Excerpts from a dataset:

---*---

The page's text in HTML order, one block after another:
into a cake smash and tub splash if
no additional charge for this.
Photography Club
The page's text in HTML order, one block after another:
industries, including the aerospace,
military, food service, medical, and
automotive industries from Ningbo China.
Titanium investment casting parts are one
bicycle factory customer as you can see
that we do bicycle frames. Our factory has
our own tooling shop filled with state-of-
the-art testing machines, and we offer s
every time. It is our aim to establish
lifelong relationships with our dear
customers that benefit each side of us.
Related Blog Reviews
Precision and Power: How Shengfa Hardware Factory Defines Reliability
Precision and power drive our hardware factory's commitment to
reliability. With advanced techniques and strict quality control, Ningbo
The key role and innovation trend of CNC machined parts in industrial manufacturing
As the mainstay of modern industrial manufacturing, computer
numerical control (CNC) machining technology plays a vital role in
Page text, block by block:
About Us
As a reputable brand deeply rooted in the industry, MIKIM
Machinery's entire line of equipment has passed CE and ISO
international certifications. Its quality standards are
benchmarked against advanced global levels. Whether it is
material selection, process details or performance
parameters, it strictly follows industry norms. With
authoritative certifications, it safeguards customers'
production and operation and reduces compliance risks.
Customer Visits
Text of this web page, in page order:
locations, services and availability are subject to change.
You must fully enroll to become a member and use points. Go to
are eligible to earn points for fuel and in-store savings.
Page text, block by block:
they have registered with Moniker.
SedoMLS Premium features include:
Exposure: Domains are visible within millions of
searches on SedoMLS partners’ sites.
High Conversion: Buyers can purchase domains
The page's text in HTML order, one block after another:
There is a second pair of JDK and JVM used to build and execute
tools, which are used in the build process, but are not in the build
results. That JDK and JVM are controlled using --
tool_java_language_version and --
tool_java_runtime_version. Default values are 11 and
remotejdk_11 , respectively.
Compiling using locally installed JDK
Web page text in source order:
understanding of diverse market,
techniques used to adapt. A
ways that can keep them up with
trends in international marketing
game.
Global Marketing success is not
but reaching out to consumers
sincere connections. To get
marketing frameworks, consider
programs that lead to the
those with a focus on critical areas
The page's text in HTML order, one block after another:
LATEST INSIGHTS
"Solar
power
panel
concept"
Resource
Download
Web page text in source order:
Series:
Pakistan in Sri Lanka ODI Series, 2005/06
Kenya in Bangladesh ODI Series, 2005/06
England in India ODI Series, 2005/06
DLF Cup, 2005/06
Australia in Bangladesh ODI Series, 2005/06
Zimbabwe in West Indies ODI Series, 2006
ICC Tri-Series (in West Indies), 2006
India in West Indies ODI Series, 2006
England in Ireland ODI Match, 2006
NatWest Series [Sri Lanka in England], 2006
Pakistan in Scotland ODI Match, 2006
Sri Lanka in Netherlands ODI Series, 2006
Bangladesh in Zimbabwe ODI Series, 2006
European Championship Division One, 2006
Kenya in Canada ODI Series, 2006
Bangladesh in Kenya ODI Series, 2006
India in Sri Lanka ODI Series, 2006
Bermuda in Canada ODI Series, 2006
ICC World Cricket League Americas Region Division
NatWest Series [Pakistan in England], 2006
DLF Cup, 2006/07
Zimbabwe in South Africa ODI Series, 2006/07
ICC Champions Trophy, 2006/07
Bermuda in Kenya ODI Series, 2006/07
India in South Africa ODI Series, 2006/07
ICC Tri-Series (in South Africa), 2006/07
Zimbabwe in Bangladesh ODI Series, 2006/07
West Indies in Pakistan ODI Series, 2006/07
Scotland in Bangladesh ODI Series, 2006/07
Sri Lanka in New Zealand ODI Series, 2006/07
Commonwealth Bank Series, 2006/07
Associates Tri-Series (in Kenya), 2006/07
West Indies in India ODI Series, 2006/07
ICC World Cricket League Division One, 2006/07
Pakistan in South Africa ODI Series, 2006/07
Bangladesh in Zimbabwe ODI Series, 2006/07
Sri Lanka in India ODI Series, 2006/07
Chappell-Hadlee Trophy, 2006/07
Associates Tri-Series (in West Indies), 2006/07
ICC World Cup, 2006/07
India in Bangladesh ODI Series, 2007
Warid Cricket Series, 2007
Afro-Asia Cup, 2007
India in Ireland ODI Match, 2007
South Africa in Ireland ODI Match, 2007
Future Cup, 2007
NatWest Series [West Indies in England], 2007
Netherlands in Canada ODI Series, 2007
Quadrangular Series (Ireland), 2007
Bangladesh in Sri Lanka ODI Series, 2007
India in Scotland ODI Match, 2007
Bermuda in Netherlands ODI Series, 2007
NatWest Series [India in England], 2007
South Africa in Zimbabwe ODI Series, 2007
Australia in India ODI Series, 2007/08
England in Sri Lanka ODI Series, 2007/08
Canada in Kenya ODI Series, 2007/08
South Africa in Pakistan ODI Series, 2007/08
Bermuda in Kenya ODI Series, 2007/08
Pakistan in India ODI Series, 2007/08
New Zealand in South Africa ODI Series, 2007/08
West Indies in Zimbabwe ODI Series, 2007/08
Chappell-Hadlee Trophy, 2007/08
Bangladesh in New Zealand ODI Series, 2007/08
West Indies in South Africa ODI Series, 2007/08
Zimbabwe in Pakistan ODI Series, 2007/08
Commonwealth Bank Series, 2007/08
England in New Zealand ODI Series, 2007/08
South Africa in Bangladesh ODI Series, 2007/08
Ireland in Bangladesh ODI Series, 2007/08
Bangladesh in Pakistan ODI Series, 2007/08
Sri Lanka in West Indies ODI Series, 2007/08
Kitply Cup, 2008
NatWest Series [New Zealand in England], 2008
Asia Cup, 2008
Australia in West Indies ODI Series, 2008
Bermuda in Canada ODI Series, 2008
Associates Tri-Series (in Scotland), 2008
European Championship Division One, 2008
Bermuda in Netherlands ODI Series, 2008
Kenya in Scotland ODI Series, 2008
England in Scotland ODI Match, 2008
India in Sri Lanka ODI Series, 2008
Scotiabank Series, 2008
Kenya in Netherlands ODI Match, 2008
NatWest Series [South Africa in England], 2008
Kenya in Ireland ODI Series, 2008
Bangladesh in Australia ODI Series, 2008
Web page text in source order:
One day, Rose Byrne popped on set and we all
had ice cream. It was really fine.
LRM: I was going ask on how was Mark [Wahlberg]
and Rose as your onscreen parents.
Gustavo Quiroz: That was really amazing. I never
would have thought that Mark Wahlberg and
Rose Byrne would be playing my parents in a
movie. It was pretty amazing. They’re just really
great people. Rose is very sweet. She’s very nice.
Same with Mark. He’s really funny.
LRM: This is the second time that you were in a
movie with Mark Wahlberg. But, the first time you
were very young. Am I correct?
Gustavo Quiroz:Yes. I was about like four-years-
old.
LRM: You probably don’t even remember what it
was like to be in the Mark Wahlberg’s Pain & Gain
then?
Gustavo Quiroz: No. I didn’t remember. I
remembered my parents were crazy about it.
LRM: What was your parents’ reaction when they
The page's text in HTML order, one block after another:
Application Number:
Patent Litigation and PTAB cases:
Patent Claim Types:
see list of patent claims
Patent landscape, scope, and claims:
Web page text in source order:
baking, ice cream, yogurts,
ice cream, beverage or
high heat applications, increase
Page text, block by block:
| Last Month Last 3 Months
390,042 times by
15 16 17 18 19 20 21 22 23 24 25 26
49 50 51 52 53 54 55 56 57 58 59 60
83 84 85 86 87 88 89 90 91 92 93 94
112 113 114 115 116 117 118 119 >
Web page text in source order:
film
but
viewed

---*---

What the task asks:
Return, word for word, the lines of the data above from the line with "lifelong relationships with our dear" through the line with "searches on SedoMLS partners’ sites.", inclusive.

Answer space:
lifelong relationships with our dear
customers that benefit each side of us.
Related Blog Reviews
Precision and Power: How Shengfa Hardware Factory Defines Reliability
Precision and power drive our hardware factory's commitment to
reliability. With advanced techniques and strict quality control, Ningbo
The key role and innovation trend of CNC machined parts in industrial manufacturing
As the mainstay of modern industrial manufacturing, computer
numerical control (CNC) machining technology plays a vital role in
Page text, block by block:
About Us
As a reputable brand deeply rooted in the industry, MIKIM
Machinery's entire line of equipment has passed CE and ISO
international certifications. Its quality standards are
benchmarked against advanced global levels. Whether it is
material selection, process details or performance
parameters, it strictly follows industry norms. With
authoritative certifications, it safeguards customers'
production and operation and reduces compliance risks.
Customer Visits
Text of this web page, in page order:
locations, services and availability are subject to change.
You must fully enroll to become a member and use points. Go to
are eligible to earn points for fuel and in-store savings.
Page text, block by block:
they have registered with Moniker.
SedoMLS Premium features include:
Exposure: Domains are visible within millions of
searches on SedoMLS partners’ sites.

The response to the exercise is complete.